Unit testing on a class level locks down every class in our codebase to work in a specific way and to use other classes in a specific way. Even though class-level unit tests should not test the implementation of the class, the class itself, including its methods and interface, acts as an implementation detail in the perspective of the system as a whole.

This becomes an issue when making changes to our code as every small modification will break tests. Since typical changes to a codebase affect multiple classes, we will most often have to update tests for every single class that we touched. Not only that, we might additionally need to update other tests that are mocking any of the changed classes. This becomes tedious and adds an extra barrier to changing even the slightest detail.

Typical changes cause multiple tests to break. Image Source: Author.

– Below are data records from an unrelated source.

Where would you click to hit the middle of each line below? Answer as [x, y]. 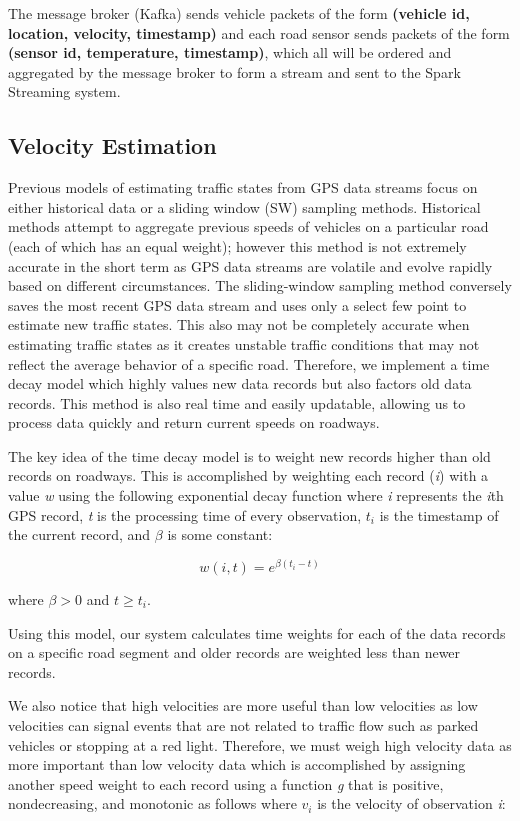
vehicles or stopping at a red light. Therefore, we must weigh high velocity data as [260, 744]
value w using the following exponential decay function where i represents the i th [256, 495]
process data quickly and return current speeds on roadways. [194, 422]
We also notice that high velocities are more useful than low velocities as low [243, 705]
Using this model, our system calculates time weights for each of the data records [257, 632]
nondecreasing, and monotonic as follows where [152, 803]
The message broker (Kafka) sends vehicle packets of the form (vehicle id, [239, 13]
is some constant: [220, 534]
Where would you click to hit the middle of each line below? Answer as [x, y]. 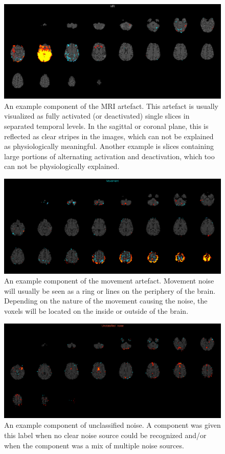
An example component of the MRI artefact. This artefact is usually [111, 106]
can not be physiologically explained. [62, 166]
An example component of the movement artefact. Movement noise [109, 281]
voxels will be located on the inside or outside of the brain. [96, 311]
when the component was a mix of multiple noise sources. [94, 445]
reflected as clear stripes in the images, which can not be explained [109, 136]
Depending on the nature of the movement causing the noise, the [106, 301]
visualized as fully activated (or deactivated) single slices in [97, 116]
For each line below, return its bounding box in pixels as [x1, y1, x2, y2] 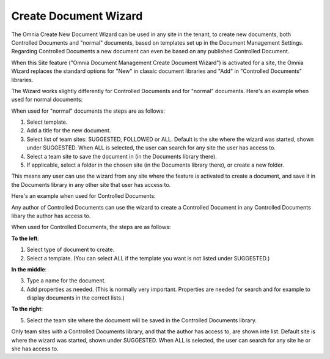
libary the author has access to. [11, 212, 91, 219]
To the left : [11, 235, 40, 242]
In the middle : [11, 265, 47, 273]
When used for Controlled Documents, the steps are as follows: [11, 224, 171, 231]
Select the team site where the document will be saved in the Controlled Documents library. [26, 316, 257, 324]
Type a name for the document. [26, 277, 106, 284]
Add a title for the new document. [26, 127, 111, 134]
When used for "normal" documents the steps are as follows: [11, 107, 165, 115]
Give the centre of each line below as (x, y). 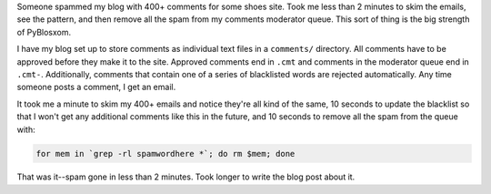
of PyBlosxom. (44, 32)
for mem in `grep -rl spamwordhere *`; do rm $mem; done (165, 153)
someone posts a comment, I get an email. (96, 87)
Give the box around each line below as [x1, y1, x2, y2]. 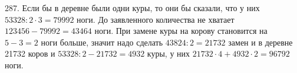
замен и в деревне [228, 36, 293, 48]
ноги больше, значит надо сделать [41, 36, 163, 48]
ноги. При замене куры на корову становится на [94, 25, 268, 37]
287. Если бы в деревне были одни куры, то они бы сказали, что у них [5, 2, 260, 13]
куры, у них [147, 47, 190, 60]
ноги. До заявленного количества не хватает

Even when we are only modifying internal implementation details our tests will break and need updating. Say we want to refactor one class into two so we can reuse part of the logic elsewhere. This will immediately break the tests, requiring us to remove and update test cases for the original class as well as create a new set of test cases for the added class. And we didn’t even change any external behavior of the system.

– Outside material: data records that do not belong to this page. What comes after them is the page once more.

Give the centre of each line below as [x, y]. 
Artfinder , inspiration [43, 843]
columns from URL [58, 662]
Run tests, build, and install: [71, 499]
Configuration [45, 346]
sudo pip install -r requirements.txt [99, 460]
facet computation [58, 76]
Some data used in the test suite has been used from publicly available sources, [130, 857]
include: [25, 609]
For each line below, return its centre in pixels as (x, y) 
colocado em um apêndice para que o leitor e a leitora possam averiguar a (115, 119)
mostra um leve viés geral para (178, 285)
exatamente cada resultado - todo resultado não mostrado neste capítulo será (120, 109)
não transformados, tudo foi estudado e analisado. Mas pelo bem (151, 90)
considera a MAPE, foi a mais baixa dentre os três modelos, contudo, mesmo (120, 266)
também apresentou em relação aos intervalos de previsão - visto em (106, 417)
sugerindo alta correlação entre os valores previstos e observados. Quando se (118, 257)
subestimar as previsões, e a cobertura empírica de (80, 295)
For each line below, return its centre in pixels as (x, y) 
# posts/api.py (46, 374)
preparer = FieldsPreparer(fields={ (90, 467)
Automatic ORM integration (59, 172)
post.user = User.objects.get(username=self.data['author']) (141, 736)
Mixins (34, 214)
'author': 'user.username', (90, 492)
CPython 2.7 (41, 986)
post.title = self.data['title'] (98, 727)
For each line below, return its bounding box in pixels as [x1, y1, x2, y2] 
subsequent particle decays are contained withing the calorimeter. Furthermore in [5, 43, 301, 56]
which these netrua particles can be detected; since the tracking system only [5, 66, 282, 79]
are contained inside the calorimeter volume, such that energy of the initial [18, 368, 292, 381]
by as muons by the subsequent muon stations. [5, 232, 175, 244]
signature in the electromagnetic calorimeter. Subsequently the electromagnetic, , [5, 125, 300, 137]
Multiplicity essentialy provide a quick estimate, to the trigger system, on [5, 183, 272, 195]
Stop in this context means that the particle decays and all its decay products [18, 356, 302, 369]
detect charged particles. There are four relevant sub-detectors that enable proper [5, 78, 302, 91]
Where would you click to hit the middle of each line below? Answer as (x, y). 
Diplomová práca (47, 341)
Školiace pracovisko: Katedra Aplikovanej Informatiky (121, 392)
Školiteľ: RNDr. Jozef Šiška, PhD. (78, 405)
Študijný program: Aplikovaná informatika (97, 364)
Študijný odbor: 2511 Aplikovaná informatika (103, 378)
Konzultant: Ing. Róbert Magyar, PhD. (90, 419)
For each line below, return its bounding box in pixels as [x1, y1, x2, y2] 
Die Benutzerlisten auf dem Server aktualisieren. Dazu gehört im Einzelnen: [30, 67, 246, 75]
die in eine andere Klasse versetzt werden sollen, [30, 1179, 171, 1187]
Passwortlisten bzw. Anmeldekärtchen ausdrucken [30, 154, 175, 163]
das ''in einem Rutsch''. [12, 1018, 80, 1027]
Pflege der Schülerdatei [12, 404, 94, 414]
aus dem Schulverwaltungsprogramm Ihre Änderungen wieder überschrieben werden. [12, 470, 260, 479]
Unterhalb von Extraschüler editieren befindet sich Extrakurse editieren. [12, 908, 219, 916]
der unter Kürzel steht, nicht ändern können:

Instead, we would prefer tests to break only when external behavior changes. This would make us free to do any internal refactorings of our codebase without a single change to our tests. Additionally, we would prefer changes to multiple classes within the same flow — such as an endpoint of a microservice — to only require updating a single set of tests, instead of one for every touched class.

2. Class Tests Don’t Validate Actual Behavior

Class-level testing focus on individual classes in isolation. As a result, we are testing implementation details rather than the behavior of our code as a whole. A major downside is that whenever a test fails, it doesn’t tell us anything about whether the external behavior of our code has changed or not, as the tests might have simply failed due to a changed implementation detail.

It is even a problem when all tests continue to be green after a change — typically indicating to developers that everything is good, and safe to deploy. However, this is often not the case for this type of test as we rely on mocking other classes. Every time a class is mocked, an assumption is made of how that class works, which quickly becomes out of date when the class itself changes and we forget to update the mocks.

For example, say that class A handles when class B returns result X, tested by mocking B to act this way. If we, later on, change class B to start also returning result Y in some scenarios, then even though A does not handle this new case, all of its tests would still be green as every mock of B are still set to always return X. Unless developers remember class A when changing B we will have breaking code with all-green tests.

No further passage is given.